___ Exercise material ___

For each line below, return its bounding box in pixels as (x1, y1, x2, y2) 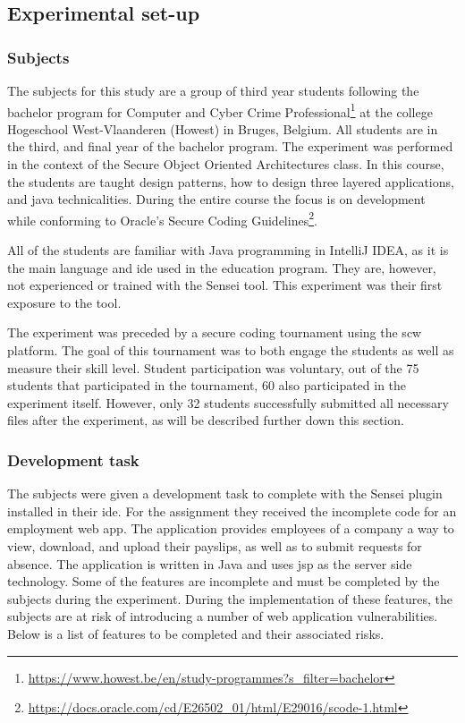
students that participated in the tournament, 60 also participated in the (7, 376, 407, 395)
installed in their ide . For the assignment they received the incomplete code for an (7, 501, 457, 520)
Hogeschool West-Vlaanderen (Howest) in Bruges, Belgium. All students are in (7, 119, 438, 138)
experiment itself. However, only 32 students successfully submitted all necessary (7, 393, 449, 412)
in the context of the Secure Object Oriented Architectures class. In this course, (7, 155, 444, 174)
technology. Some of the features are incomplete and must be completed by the (7, 572, 440, 591)
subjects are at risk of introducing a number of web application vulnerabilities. (7, 607, 438, 625)
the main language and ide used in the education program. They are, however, (7, 258, 436, 276)
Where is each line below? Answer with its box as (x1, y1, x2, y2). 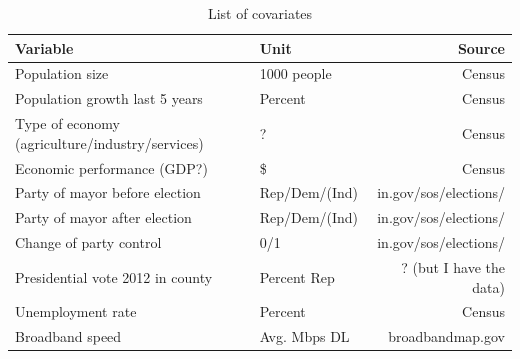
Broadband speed (15, 326, 122, 347)
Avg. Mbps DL (259, 326, 350, 347)
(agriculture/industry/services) (15, 132, 204, 153)
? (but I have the (401, 256, 505, 277)
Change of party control (15, 232, 162, 253)
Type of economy (15, 113, 120, 134)
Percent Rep (259, 266, 335, 287)
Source (457, 37, 505, 58)
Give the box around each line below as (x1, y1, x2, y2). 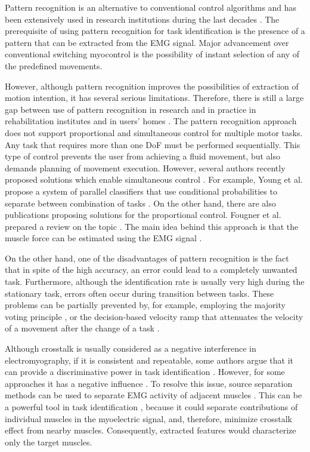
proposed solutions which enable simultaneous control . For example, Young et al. (5, 173, 303, 186)
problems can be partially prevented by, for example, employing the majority (5, 299, 286, 311)
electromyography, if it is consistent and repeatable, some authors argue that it (5, 353, 293, 366)
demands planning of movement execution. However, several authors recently (5, 161, 286, 174)
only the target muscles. (5, 435, 92, 448)
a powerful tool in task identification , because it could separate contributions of (5, 401, 298, 413)
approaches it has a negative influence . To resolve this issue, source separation (5, 377, 293, 389)
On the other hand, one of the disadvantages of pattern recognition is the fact (5, 251, 289, 264)
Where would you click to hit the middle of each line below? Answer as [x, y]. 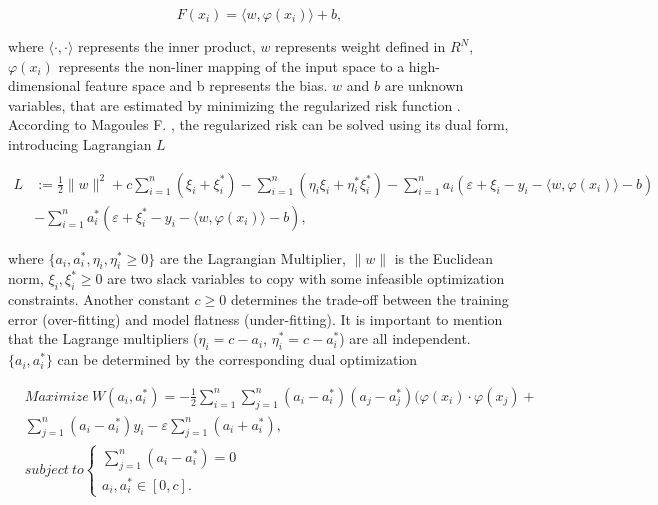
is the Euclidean [443, 257]
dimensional [44, 85]
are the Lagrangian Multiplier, [252, 257]
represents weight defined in [360, 46]
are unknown [424, 85]
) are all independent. [405, 338]
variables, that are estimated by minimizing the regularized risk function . [234, 104]
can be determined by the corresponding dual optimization [237, 359]

___

* **Task prompt**
From the data above, copy each line where the string "this" appears.

* **Problem solution**
in the context of the Secure Object Oriented Architectures class. In this course, (7, 155, 444, 174)
approaches it has a negative influence . To resolve this issue, source separation (5, 377, 293, 389)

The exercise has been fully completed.